- **Exercise aim**:
Print the data exactly as written, line for line, and leave its pictures behind.
** Data records follows **
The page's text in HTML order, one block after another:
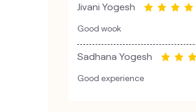
Jivani Yogesh
Good wook
Sadhana Yogesh
Good experience
** End of Data records **
- **Result of this task**:
The page's text in HTML order, one block after another:
Jivani Yogesh
Good wook
Sadhana Yogesh
Good experience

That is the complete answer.